Un point de vue que partage le constitutionnaliste Bertrand Mathieu. « La crise démocratique est une crise de confiance dans la politique qui”ne sert à rien”,estime-t-il. Pour ne pas tromper les gens, il faut que cette délibération débouche sur un référendum. Une telle perspective peut seule permettre de créer un lien entre le citoyen et la décision, de ramener les gens vers le vote. » C’est sans doute la principale faiblesse du CNR : les finalités n’en sont pas encore connues. L’Élysée précise qu’il sera une « démarche dans la durée ». Qui pourrait s’étendre sur tout ce second quinquennat, à la différence des consultations type Grenelle de l’environnement ou Ségur de la santé, conduites dans l’urgence, avec une réforme législative en ligne de mire. « La règle n’est pas encore claire,regrette Arnaud Teyssier. Emmanuel Macron doit préciser ce sur quoi cela va déboucher, par exemple un référendum sur les retraites.»
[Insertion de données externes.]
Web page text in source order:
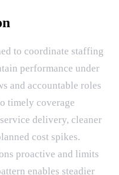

Plus qu’une simple consultation, l’Élysée promet une « démarche de renouveau démocratique ». Le fait de mettre ensemble, autour de la table, des élus politiques, des représentants des corps intermédiaires, du monde professionnel, des simples citoyens représente en soi un pas de plus par rapport aux précédentes consultations. « Une maturation des différentes expériences démocratiques que l’on a pu expérimenter durant le quinquennat précédent »,assure encore l’Élysée. Le chef de l’État a en revanche exclu des missions du CNR le chantier des institutions et du fonctionnement démocratique, au grand dam des associations. Peu après son interview dans la presse régionale, un collectif d’ONG avait demandé au président « d’ouvrir enfin sérieusement le chantier » afin de « transformer en profondeur nos institutions, vers une nouvelle méthode de gouvernement, plus participative ». Proportionnelle, reconnaissance du vote blanc, référendum d’initiative citoyenne… Le collectif dressait la liste des sujets à aborder. « La Convention citoyenne pour le climat(CCC) a été une expérience extrêmement positive mais elle a suscité de la frustration, car la manière dont le Parlement puis la haute administration se sont emparés des propositions les a vidées de leur ambition », souligne Pauline Véron, coprésidente de Démocratie ouverte, l’association en charge de l’organisation de la CCC. Selon elle, l’objet même du CNR aurait dû être la réforme des institutions avec, à la clé, un référendum.
Emmanuel Macron avait, au début de son premier quinquennat, présenté aux parlementaires une révision de la Constitution, finalement enterrée au cœur de l’été 2018 dans le tumulte de l’affaire Benalla. Entre les deux tours de la présidentielle, il avait esquissé une autre méthode, s’il était réélu, avec la mise en place d’une « commission transpartisane » pour réviser la Constitution. Au regard des nouveaux rapports de force issus des législatives, la recherche d’un compromis sera complexe.